Decentralization: The use of blockchain technology would enable the platform to be decentralized, meaning it would not be owned or controlled by a single entity. This would increase the platform's resilience to external attacks and reduce the risk of censorship.
Overall, the instant job platform with reviews on the blockchain and NFT features has the potential to revolutionize the freelancing industry by increasing transparency, security, trust, and reducing fees. These benefits could attract more freelancers and clients to the platform, creating a more robust and diverse marketplace.
Other features and aspects of the invention will become apparent from the following detailed description, taken in conjunction with the accompanying drawings, which illustrate, by way of example, the features in accordance with embodiments of the invention. The summary is not intended to limit the scope of the invention, which is defined solely by the claims attached hereto.
The various embodiments are illustrated by way of example, and not by way of limitation, in the figures of the accompanying drawings. Having thus described the invention in general terms, reference will now be made to the accompanying drawings, which are not necessarily drawn to scale, and wherein:
For the freelancer database, a freelancer will login to their account and view the map which will allow them to find available jobs based on GPS location. Once the job is accepted, the freelancer will be brought to the job site GPS and connect locations. Once a job is completed, payments from the company will be made either to the bank or crypto wallet from employer to freelancer and will be tracked through the OMM system. A payment receipt will be sent and once the payment is completed, a rating of the freelancer will be made by the employer for future employers to review.
For gig employers, once logging into the account, the map will be used to request workers. A gig job drop-pin location (GPS) will be created to find employers nearby. Once the location drop-pin is created, the gig employers will be separated into different classes: S Class (expert level), A Class (advance level), B Class (intermediate level), and C Class (beginner level). From the creation of the gig job drop-pin, an update will be made to the employer contract database to find available jobs. The GPS location will connect gig employees to the employers to complete a job and send payments between gig employers and employees and a rating of the gig employee will be made for future employers to view.
The gig employer will fill a gig job description where they can create gig jobs which will be put in the Hedera smart contract. The Hedera smart contract will be uploaded into the employer database (E) and will display the gig jobs.
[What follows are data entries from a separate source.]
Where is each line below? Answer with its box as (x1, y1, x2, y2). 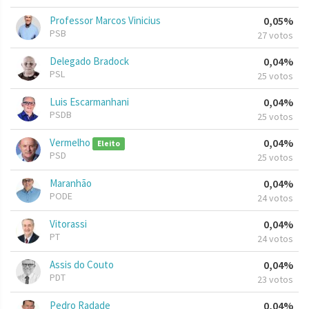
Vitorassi (50, 217, 87, 231)
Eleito (97, 139, 120, 149)
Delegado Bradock (50, 54, 129, 68)
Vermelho (50, 136, 92, 150)
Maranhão (50, 177, 92, 190)
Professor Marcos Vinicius (50, 14, 161, 28)
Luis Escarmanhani (50, 95, 129, 109)
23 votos (257, 273, 293, 286)
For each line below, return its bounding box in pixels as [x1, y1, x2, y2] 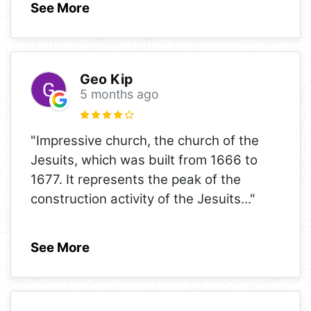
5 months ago [79, 86, 159, 101]
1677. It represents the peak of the [31, 171, 241, 187]
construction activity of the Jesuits [31, 190, 241, 207]
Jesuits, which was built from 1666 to [31, 151, 258, 168]
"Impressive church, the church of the [31, 132, 259, 149]
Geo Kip [79, 70, 133, 87]
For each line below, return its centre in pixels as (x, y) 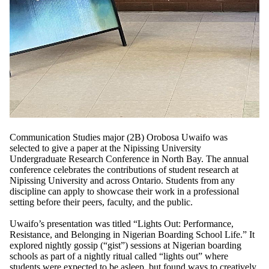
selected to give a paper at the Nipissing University (105, 148)
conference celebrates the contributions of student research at (124, 169)
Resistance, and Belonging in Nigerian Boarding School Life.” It (132, 234)
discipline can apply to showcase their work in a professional (124, 191)
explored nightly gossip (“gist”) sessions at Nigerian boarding (125, 245)
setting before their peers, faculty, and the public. (101, 202)
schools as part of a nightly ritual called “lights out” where (119, 256)
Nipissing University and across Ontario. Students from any (122, 180)
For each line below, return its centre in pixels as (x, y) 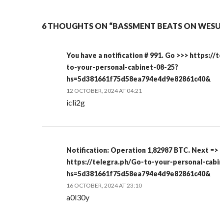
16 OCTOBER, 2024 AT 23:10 (104, 185)
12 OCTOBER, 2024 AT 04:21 (104, 91)
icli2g (76, 102)
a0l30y (78, 197)
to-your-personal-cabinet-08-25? (123, 67)
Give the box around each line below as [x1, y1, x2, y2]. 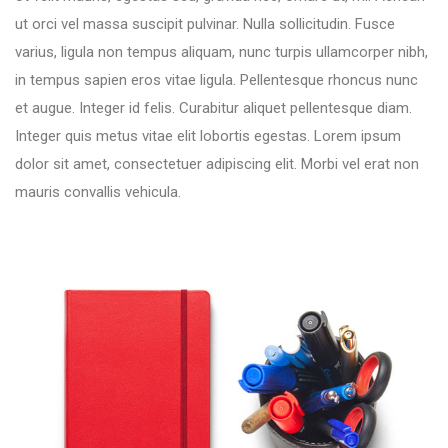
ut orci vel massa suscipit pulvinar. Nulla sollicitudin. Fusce [15, 15, 395, 33]
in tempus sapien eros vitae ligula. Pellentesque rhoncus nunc [15, 71, 418, 89]
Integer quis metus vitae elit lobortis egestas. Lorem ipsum [15, 127, 401, 145]
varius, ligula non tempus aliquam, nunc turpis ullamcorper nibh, [15, 43, 428, 61]
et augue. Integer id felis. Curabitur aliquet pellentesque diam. [15, 99, 412, 117]
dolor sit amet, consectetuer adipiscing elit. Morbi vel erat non [15, 155, 419, 173]
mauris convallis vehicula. [15, 183, 181, 201]
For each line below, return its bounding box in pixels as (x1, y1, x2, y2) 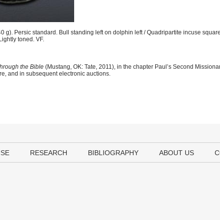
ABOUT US (159, 149, 194, 157)
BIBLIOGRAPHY (88, 149, 138, 157)
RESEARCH (30, 149, 67, 157)
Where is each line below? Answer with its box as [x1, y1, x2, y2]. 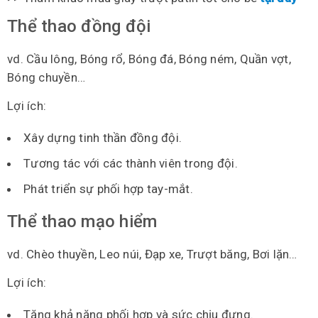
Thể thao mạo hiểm [7, 211, 158, 231]
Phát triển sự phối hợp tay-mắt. [23, 181, 193, 196]
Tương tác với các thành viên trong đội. [23, 155, 238, 170]
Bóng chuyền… [7, 70, 85, 84]
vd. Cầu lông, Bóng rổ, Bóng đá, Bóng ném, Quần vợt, [7, 51, 291, 66]
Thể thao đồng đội [7, 16, 151, 36]
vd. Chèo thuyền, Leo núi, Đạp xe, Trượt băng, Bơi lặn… [7, 246, 297, 261]
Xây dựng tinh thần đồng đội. [23, 130, 182, 145]
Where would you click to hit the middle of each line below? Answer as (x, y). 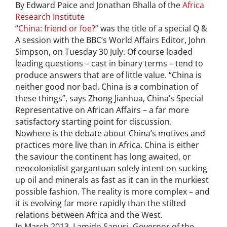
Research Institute (50, 16)
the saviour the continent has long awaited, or (103, 156)
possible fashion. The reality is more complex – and (112, 191)
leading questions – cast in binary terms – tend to (109, 63)
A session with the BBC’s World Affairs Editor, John (110, 40)
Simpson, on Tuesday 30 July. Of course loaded (104, 51)
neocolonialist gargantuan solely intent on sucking (111, 168)
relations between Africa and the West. (89, 215)
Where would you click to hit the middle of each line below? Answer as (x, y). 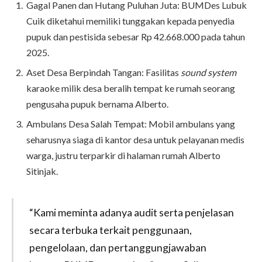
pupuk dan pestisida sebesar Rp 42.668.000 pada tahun (136, 37)
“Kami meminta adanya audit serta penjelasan (131, 213)
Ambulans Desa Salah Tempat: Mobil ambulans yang (131, 124)
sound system (208, 73)
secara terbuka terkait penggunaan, (110, 230)
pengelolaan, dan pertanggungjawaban (118, 248)
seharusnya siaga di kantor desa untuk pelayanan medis (135, 140)
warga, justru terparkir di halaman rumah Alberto (123, 156)
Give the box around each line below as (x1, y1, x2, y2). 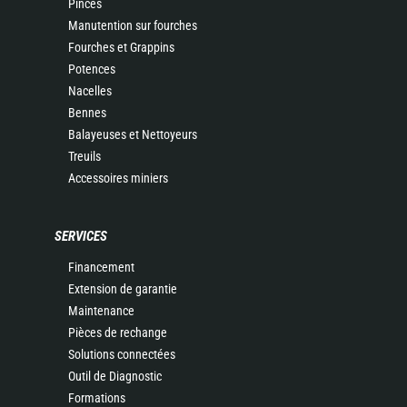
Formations (68, 391, 125, 405)
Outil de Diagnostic (68, 369, 162, 383)
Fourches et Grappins (68, 40, 174, 55)
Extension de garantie (68, 282, 177, 296)
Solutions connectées (68, 347, 175, 362)
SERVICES (55, 228, 107, 244)
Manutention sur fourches (68, 18, 197, 33)
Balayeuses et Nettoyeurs (68, 127, 197, 142)

The freelancer will accept a smart contract which will have the GPS location of the job and will record the time accumulated from the start to end of the job smart contract, which will be uploaded onto the Hedera database (H). The freelancer database (F) will then display the token accumulated.
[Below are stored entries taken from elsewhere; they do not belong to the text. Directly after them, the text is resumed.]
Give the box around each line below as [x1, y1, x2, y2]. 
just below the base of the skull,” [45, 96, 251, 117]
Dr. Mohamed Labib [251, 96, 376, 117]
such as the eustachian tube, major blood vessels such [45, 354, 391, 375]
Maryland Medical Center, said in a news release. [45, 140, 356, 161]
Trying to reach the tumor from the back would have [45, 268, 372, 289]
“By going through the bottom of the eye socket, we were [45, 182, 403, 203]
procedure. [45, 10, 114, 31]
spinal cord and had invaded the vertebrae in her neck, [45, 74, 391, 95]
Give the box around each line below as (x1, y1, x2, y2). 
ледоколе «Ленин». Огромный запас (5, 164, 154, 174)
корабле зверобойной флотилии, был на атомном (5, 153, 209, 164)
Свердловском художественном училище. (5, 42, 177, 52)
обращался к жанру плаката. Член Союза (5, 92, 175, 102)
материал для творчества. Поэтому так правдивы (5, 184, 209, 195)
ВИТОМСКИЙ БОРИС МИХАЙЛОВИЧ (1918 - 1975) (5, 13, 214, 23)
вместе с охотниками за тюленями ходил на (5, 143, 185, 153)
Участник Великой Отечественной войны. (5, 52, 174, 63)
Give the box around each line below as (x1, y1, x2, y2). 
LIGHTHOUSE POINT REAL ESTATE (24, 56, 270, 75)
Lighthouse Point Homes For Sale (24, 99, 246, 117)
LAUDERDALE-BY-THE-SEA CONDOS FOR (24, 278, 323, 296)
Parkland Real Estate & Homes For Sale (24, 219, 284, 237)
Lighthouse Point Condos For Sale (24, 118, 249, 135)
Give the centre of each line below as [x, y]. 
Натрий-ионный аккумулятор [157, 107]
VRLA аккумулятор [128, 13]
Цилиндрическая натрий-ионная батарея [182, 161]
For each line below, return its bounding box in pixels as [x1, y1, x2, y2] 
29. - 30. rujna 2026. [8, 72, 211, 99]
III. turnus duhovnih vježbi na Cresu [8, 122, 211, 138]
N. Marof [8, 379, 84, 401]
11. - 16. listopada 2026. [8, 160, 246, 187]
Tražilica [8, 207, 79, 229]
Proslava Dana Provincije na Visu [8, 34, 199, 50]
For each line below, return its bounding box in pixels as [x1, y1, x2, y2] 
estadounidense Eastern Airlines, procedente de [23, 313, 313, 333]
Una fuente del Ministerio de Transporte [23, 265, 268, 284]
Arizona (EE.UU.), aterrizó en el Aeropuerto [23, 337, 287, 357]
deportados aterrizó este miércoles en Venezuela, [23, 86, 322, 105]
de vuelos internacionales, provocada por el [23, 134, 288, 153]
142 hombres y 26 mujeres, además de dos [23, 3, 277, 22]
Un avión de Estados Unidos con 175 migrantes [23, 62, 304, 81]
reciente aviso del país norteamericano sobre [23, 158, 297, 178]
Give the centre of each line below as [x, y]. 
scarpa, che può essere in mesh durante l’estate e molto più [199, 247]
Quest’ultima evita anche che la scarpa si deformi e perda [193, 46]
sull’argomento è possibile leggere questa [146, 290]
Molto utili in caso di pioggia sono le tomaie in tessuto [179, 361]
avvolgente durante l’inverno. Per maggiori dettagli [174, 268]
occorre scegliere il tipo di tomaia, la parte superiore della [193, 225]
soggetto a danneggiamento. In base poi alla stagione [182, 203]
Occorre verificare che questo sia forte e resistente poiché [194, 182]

On the Hedera database (H), a token will be created with the amount of how much time is accumulated in the smart contract job. This will update a completed smart contract job to the portfolio on the main database (M), freelance database (F), and gig employer database (E) then delete the smart contract after.
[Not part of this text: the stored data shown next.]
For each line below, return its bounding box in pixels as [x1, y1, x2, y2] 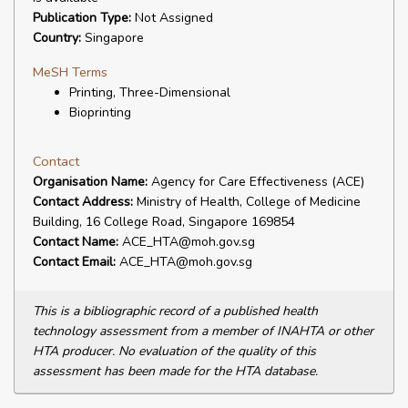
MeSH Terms [33, 63, 107, 81]
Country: [33, 29, 81, 46]
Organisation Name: [33, 173, 148, 190]
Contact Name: [33, 233, 118, 250]
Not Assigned [131, 9, 213, 26]
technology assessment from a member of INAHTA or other [33, 322, 373, 340]
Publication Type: [33, 9, 131, 26]
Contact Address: [33, 193, 133, 210]
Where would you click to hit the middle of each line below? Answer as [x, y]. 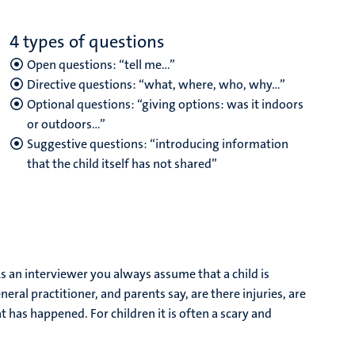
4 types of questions [87, 42]
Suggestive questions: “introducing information [158, 144]
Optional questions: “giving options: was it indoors [165, 104]
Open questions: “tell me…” [101, 65]
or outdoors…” [66, 124]
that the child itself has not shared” [122, 164]
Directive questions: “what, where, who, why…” [156, 84]
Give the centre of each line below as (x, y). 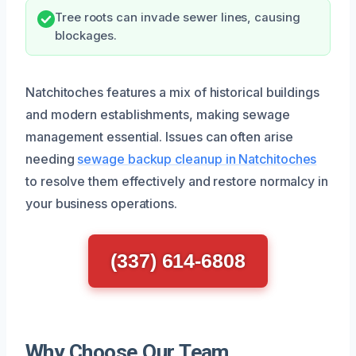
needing (52, 159)
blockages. (86, 35)
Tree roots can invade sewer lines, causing (178, 17)
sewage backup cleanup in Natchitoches (197, 159)
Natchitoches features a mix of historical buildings (172, 92)
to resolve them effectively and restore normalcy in (177, 181)
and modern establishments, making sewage (158, 114)
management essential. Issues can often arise (159, 136)
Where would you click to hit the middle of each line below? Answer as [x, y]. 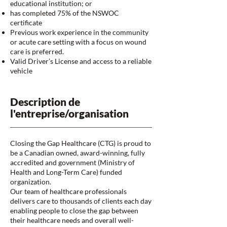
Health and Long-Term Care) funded [66, 172]
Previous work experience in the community [79, 32]
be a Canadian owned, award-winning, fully [78, 153]
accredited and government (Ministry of [72, 162]
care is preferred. [37, 51]
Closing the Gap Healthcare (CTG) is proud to [81, 143]
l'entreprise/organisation [69, 113]
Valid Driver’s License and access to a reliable [81, 61]
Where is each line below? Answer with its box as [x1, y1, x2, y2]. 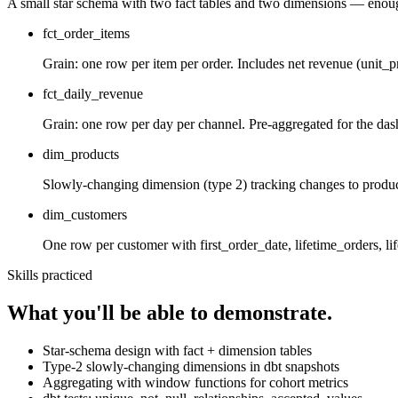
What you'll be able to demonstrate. [7, 301, 332, 325]
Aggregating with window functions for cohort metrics [43, 375, 348, 391]
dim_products [43, 147, 119, 163]
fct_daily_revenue [43, 86, 143, 102]
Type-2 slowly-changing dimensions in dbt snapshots [43, 359, 339, 375]
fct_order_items [43, 26, 130, 42]
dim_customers [43, 207, 127, 223]
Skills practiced [7, 267, 92, 283]
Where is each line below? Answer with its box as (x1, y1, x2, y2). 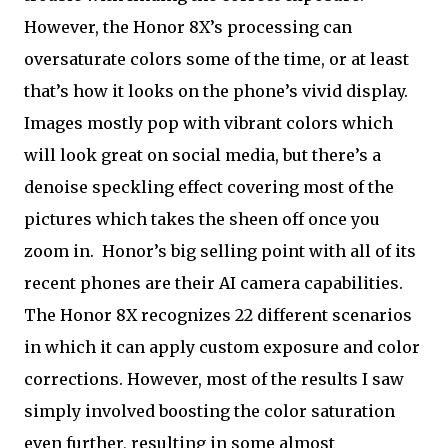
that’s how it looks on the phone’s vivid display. (24, 81, 408, 101)
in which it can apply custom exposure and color (24, 337, 420, 357)
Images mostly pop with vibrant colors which (24, 113, 393, 133)
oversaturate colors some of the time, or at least (24, 49, 409, 69)
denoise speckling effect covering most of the (24, 177, 394, 197)
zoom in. (24, 241, 98, 261)
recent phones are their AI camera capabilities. (24, 273, 403, 293)
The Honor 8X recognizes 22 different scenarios (24, 305, 412, 325)
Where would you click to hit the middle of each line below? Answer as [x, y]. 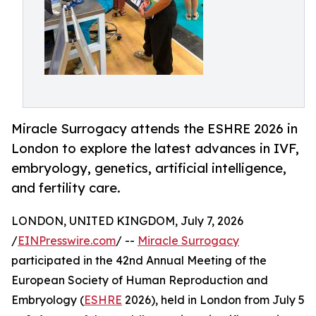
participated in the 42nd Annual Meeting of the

In one embodiment, each transaction (or a block of transactions) is incorporated, confirmed, verified, included, or otherwise validated into the blockchain via a consensus protocol. Consensus is a dynamic method of reaching agreement regarding any transaction that occurs in a decentralized system. In one embodiment, a distributed hierarchical registry is provided for device discovery and communication. The distributed hierarchical registry comprises a plurality of registry groups at a first level of the hierarchical registry, each registry group comprising a plurality of registry servers. The plurality of registry servers in a registry group provide services comprising receiving client update information from client devices, and responding to client lookup requests from client devices. The plurality of registry servers in each of the plurality of registry groups provide the services using, at least in part, a quorum consensus protocol.
As another example, a method is provided for device discovery and communication using a distributed hierarchical registry. The method comprises broadcasting a request to identify a registry server, receiving a response from a registry server, and sending client update information to the registry server. The registry server is part of a registry group of the distributed hierarchical registry, and the registry group comprises a plurality of registry servers. The registry server updates other registry servers of the registry group with the client update information using, at least in part, a quorum consensus protocol.
One embodiment uses the Hedera Network with payment using Bitcoin. The Hedera Network is a decentralized public ledger that aims to provide a fast and secure platform for developing and deploying decentralized applications (DApps), while Bitcoin is a peer-to-peer electronic cash system designed to enable online transactions without the need for a central authority. In one embodiment, the flow is as follows:
A freelancer creates a profile on the instant app which is built as a Hedera Network DApp platform, the freelancer providing details of their skills, experience, and availability.
A client looking for a freelancer browses the DApp platform, searching for freelancers with the required skills and experience. They select a freelancer and agree on the scope of the work and the payment amount.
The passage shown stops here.